PARATUBERCULOSE BOVINE
Étude
Auteur(s) : Nathalie Veillon-Vassallo
Fonctions : Immunologie bovine LDA22
Zoopole – BP 54
22440 Ploufragan
L’augmentation de la prise d’essai avant extraction va conduire à un bond en avant de la sensibilité du dépistage de Mycobacterium avium subsp. paratuberculosis.

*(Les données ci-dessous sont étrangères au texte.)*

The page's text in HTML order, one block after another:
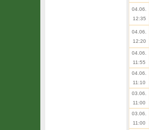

Le repérage précoce et l’élimination des animaux infectés, sources majeures de contamination, sont parmi les clés de la maîtrise de l’infection paratuberculeuse (encadré 1).
La physiologie particulière de l’infection par le bacille Mycobacterium avium subsp. paratuberculosis (MAP) rend ce dépistage difficile. Qu’il soit direct ou indirect, le diagnostic reste souvent tardif par rapport à l’infection (encadré 2).
Différentes pistes ont récemment été proposées par les fabricants de réactifs pour améliorer la sensibilité des tests de diagnostic directs. Modifier les conditions de traitement de la prise d’essai paraît a priori intéressant.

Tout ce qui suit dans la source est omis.